Goal of the exercise:
The lines below, from the one containing "Give the centre" through the one containing "McIvor School District. (73, 18)", should be set down exactly, with no pictures and nothing else.

Excerpted records:
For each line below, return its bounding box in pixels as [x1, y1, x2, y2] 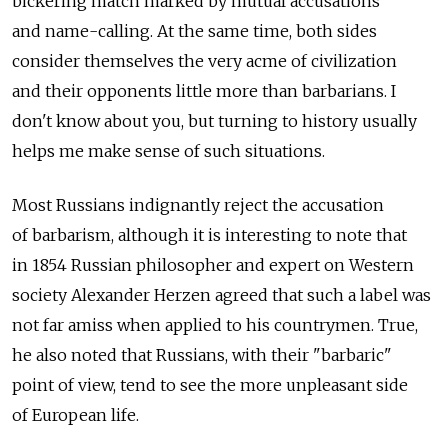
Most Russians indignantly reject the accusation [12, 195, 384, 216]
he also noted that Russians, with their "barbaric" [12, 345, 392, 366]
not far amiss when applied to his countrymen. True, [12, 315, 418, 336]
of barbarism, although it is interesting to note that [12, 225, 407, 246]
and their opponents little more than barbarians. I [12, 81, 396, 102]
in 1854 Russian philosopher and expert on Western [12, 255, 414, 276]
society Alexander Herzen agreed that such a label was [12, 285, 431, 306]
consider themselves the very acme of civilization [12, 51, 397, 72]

...

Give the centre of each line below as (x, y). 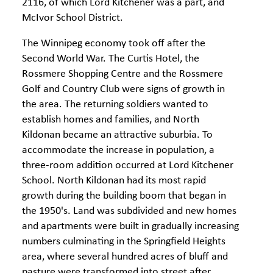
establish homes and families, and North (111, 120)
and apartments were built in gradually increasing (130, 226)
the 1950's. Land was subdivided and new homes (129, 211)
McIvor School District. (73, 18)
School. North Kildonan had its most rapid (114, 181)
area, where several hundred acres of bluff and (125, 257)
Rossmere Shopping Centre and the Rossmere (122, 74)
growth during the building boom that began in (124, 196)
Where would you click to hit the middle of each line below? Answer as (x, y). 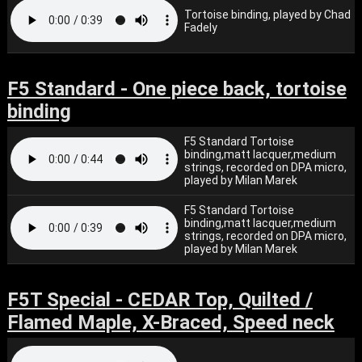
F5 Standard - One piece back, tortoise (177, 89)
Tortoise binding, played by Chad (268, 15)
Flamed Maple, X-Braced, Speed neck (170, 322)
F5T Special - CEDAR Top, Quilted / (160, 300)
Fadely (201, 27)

Output of the exercise:
Give the centre of each line below as (x, y). 
establish homes and families, and North (111, 120)
and apartments were built in gradually increasing (130, 226)
the 1950's. Land was subdivided and new homes (129, 211)
McIvor School District. (73, 18)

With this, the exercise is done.